EXERCISE PROMPT: The required output is the line containing "Template Reference (132, 49)" followed by every later line through the end of the data, all reproduced exactly.

EXERCISE INPUT below:

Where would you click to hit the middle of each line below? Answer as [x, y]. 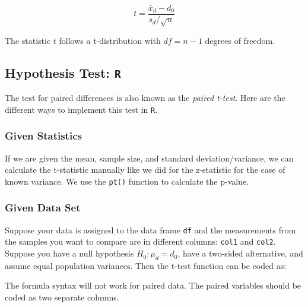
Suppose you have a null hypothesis [69, 253]
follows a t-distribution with [110, 40]
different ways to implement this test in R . [81, 109]
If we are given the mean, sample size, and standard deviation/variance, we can [149, 158]
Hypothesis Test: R [63, 72]
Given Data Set [43, 208]
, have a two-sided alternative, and [240, 253]
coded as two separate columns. [62, 297]
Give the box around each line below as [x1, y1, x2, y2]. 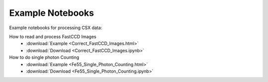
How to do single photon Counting [9, 54, 79, 60]
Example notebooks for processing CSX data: [9, 25, 102, 31]
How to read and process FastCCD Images [9, 34, 97, 40]
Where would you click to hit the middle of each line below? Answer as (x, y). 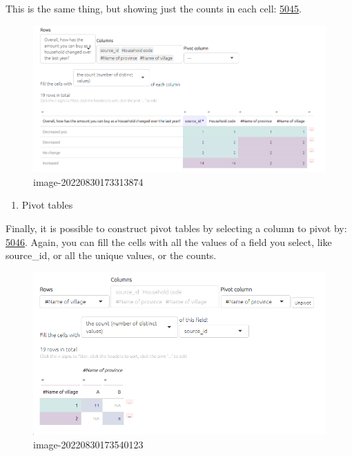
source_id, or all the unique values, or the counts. (111, 255)
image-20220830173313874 (88, 181)
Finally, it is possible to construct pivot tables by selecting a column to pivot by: (176, 228)
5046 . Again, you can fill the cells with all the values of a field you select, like (169, 241)
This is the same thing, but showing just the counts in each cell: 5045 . (154, 8)
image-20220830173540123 (88, 444)
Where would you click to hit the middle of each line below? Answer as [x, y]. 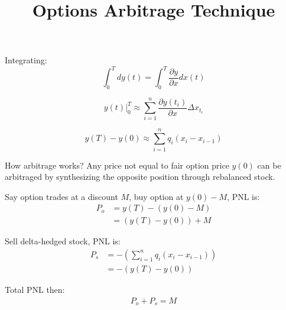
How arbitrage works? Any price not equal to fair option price [117, 165]
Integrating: [26, 60]
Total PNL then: [35, 290]
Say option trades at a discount [61, 196]
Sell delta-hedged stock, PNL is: [63, 241]
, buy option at [156, 196]
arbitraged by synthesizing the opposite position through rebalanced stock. [140, 177]
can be [269, 165]
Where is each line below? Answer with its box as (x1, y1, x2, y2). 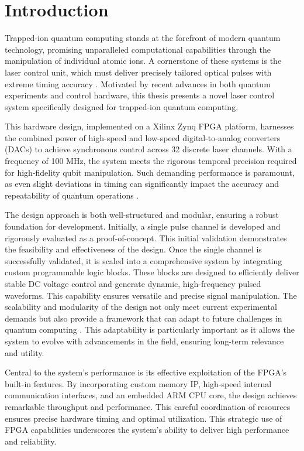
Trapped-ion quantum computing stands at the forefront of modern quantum (5, 32, 281, 44)
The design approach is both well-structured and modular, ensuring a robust (5, 209, 279, 221)
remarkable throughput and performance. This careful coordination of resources (5, 400, 291, 412)
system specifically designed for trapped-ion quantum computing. (5, 100, 239, 112)
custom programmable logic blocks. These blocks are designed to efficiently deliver (5, 266, 299, 278)
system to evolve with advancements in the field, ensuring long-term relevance (5, 334, 284, 347)
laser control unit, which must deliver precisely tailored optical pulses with (5, 66, 272, 78)
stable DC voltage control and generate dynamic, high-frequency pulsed (5, 278, 261, 289)
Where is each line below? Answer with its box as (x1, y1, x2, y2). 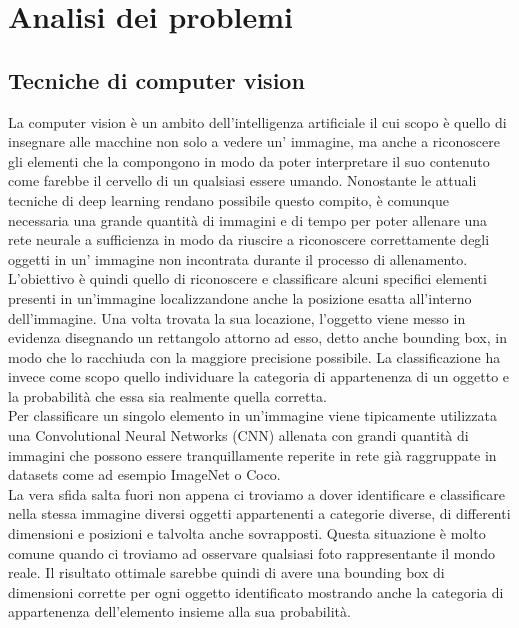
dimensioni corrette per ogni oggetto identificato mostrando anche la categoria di (8, 581, 504, 602)
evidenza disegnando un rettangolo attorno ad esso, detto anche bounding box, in (8, 327, 507, 348)
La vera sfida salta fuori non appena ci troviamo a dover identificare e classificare (8, 483, 505, 504)
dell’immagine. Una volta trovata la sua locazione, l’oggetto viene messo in (8, 307, 466, 328)
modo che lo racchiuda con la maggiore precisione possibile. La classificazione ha (8, 346, 501, 367)
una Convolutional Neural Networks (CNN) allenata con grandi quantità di (8, 425, 469, 446)
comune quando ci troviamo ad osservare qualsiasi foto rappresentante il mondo (8, 542, 496, 563)
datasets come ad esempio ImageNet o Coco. (8, 464, 281, 485)
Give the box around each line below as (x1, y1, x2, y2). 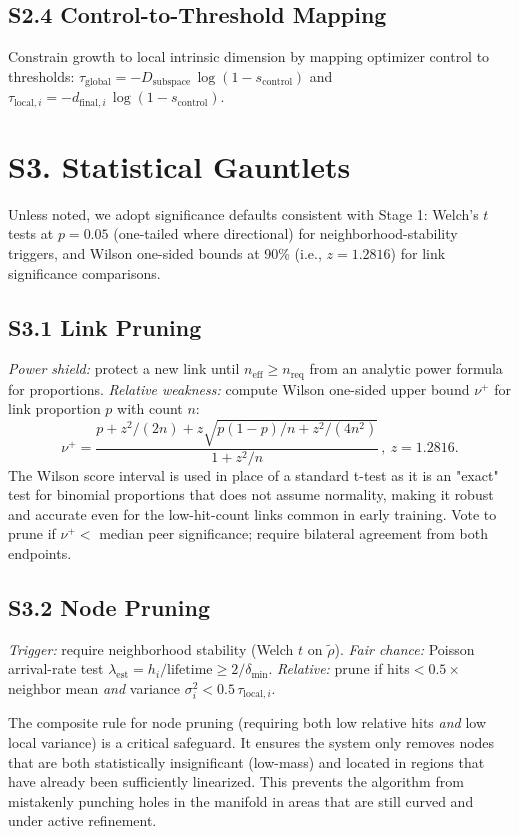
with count (117, 398, 183, 419)
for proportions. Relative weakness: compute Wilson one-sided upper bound (8, 378, 470, 399)
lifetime (167, 663, 213, 678)
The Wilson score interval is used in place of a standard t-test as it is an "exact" (8, 464, 499, 485)
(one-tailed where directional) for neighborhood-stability (113, 223, 458, 244)
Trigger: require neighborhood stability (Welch (8, 638, 294, 659)
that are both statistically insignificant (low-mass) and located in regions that (8, 751, 485, 772)
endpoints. (8, 543, 72, 563)
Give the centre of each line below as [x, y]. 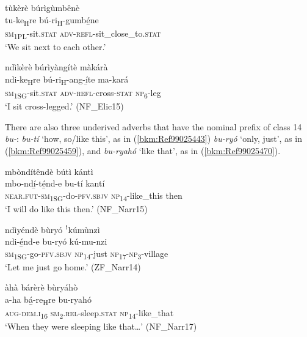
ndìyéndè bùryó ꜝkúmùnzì [52, 229]
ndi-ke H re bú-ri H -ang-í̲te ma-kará [67, 80]
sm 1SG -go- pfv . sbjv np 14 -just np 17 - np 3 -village [87, 254]
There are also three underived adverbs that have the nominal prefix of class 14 [153, 126]
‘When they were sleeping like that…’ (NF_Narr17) [101, 326]
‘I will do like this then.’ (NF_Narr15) [76, 208]
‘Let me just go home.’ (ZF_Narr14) [73, 266]
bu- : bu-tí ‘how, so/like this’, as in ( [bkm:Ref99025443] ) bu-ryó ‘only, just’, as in [153, 139]
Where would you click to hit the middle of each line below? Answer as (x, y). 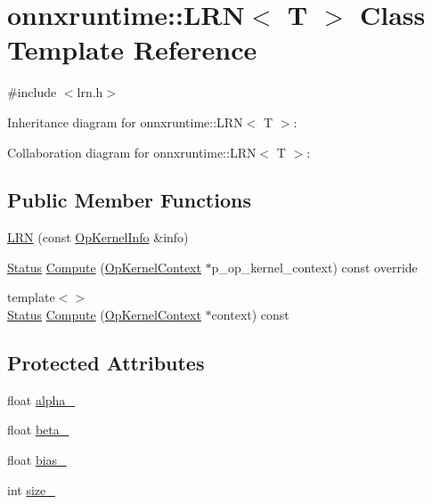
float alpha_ (41, 399)
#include (32, 92)
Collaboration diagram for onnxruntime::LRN (132, 152)
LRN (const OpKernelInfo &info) (98, 237)
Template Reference (132, 49)
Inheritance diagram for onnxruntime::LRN (125, 122)
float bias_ (37, 460)
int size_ (31, 489)

End of EXERCISE INPUT.

SOLVED EXERCISE:
Template Reference (132, 49)
Inheritance diagram for onnxruntime::LRN (125, 122)
float bias_ (37, 460)
int size_ (31, 489)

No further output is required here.